◆ Task objective: Your answer should be every line with the word "using", copied from the data below.

◆ Records excerpted from a collection:
%%
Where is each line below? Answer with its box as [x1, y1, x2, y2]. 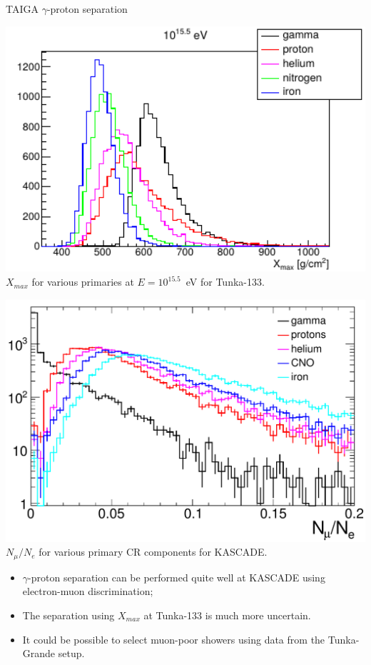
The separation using [22, 608, 115, 622]
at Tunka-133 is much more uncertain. [143, 608, 311, 622]
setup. [58, 646, 85, 661]
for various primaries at [31, 274, 134, 289]
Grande [22, 646, 56, 661]
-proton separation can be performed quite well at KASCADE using [28, 569, 325, 584]
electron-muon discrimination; [22, 584, 153, 599]
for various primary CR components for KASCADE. [39, 544, 268, 559]
%%
◆ Output below:
The separation using [22, 608, 115, 622]
-proton separation can be performed quite well at KASCADE using [28, 569, 325, 584]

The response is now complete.